From the listing below, output the lines between the one with "For each line below, return its centre" and the one with "BASIN VE HALKLA İLİŞKİLER [96, 334]", including those two, and nothing else. Pictures are not copied.

**Material for this exercise:**
━━━━━━━━━━

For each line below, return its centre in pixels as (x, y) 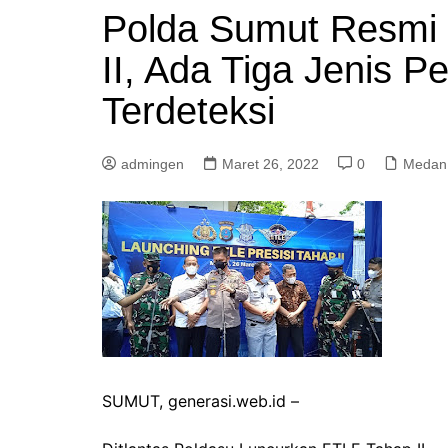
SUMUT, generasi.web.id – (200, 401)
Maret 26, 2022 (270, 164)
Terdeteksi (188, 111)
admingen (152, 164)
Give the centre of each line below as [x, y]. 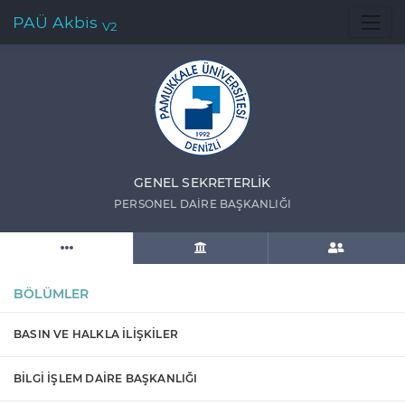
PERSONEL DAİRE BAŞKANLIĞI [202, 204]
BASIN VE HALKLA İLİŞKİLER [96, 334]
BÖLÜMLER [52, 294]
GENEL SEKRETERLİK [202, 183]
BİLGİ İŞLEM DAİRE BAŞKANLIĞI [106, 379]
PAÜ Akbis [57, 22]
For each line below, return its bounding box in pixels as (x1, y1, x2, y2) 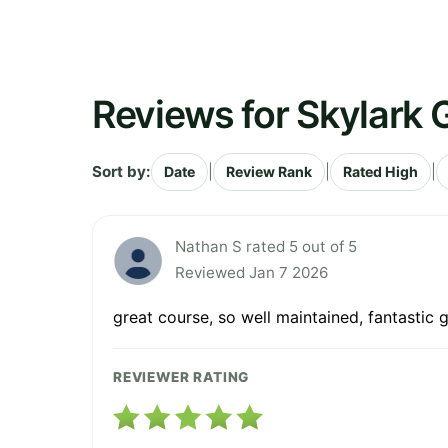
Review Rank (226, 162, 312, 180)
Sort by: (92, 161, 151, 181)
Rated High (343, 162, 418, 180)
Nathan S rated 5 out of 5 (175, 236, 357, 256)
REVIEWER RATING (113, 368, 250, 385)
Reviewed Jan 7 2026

━━━━━━━━━━

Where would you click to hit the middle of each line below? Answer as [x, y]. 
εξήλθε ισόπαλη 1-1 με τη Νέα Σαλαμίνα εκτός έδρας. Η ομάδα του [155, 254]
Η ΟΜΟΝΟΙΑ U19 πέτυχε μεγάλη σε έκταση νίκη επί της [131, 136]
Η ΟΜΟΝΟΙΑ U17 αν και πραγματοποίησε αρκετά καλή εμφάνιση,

━━━━━━━━━━

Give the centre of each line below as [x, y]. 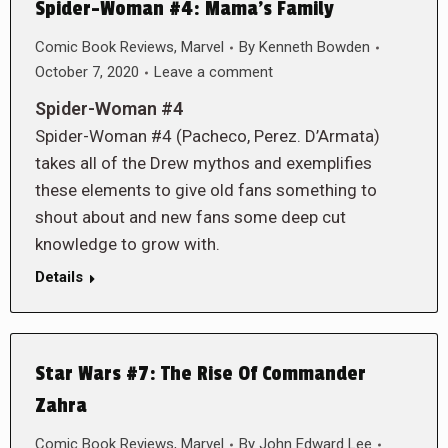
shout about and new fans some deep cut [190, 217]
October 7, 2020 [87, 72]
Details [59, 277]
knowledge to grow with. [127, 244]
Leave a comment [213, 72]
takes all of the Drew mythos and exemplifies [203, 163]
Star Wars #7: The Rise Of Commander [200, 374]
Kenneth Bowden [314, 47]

━━━━━━━━━━

**Response to the task:**
For each line below, return its centre in pixels as (x, y) 
SUMUT, generasi.web.id – (200, 401)
Maret 26, 2022 (270, 164)
Terdeteksi (188, 111)
admingen (152, 164)
Give the centre of each line below as [x, y]. 
PERSONEL DAİRE BAŞKANLIĞI [202, 204]
BASIN VE HALKLA İLİŞKİLER [96, 334]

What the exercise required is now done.